Navigating Care with Your Siblings

Family2004Every family has some conflict. When my parent’s health started to fail, it took time for my siblings to catch up to me. I was the local one who spent a lot of time with my parents as an adult. I noticed changing behaviors and memory issues. Every attempt to help my parents was poorly received, even when they called me to ask for it. By the time my siblings started to see the issues, I was resigned to silently watch and would respond when the hospital or the police called me. When my siblings started to see how poorly my parents were doing, they had to talk me back into trying.

Together, we set up interventions.

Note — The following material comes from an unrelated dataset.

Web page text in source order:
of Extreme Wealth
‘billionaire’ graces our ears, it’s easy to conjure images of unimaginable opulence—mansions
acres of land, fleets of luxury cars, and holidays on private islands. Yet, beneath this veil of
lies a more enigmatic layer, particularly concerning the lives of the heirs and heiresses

All four adult children brought in lunch at my parent’s home and we shared our concerns together. Both times, our parents were polite but rebuffed the suggestion that they should consider any lifestyle changes. During this time, we set up monthly phone calls to touch base on issues. We used a free conference call site called TalkShoe.

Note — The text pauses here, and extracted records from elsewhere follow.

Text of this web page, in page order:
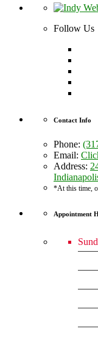
Follow Us
Contact Info
Phone:
Email:
Address:
*At this time,
Appointment
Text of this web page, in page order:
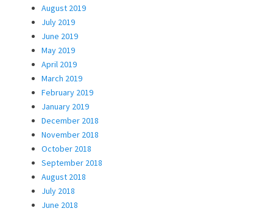
August 2019
July 2019
June 2019
May 2019
April 2019
March 2019
February 2019
January 2019
December 2018
November 2018
October 2018
September 2018
August 2018
July 2018
June 2018
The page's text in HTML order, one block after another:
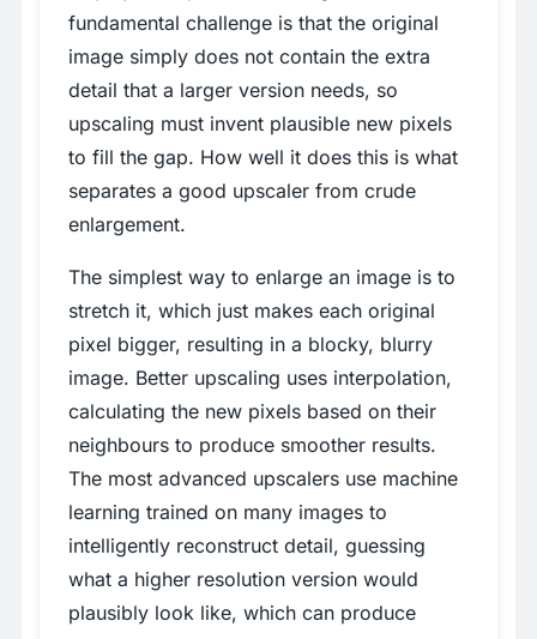
fundamental challenge is that the original
image simply does not contain the extra
detail that a larger version needs, so
upscaling must invent plausible new pixels
to fill the gap. How well it does this is what
separates a good upscaler from crude
enlargement.
The simplest way to enlarge an image is to
stretch it, which just makes each original
pixel bigger, resulting in a blocky, blurry
image. Better upscaling uses interpolation,
calculating the new pixels based on their
neighbours to produce smoother results.
The most advanced upscalers use machine
learning trained on many images to
intelligently reconstruct detail, guessing
what a higher resolution version would
plausibly look like, which can produce

When the retirement community threatened to terminate my parents continuing care contract, we moved to weekly calls as we prepared to navigate a very difficult period. We have had disagreements over everything from care choices, the disposal of assets, and even the menu at my dad’s burial. Early on, we set up rules of the road to help us. We agreed that:

  1. Spouses are invited to participate, but only direct descendants vote.
  2. It’s okay to disagree, but not okay to be disagreeable.
  3. Majority rules on any vote unless it impacts any of us financially. If the outcome of the vote impacts us financially, the vote must be unanimous.

With four of us, you would think we would have had issues with voting. If we found the topic got a little too heated, we would table an issue and plan on date and time to reconvene to discuss it.

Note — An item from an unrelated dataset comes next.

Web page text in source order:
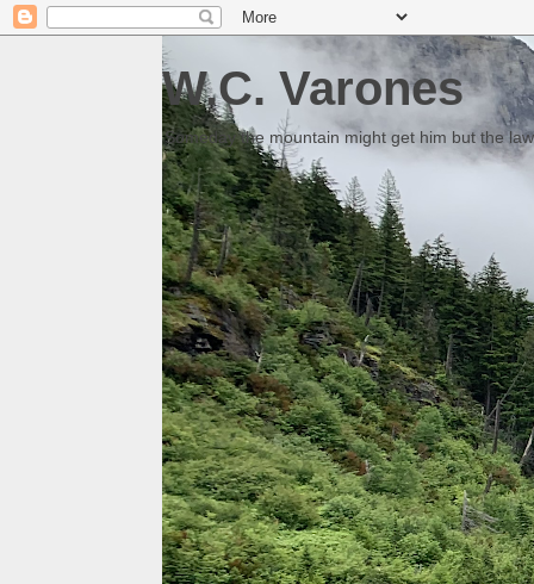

I had already stepped in and had collected information (using the MemoryBanc Register) on most of their accounts after they signed two contracts for home repairs and one was predatory. I was on the bank account and was monitoring cash flow and bill payments in the background to ensure they were not victims of fraud. We had to prepare and sell their second home, down-size furniture, sell cars, distribute family heirlooms … and figure out how we would manage and share the load because it was too much for one person to bear.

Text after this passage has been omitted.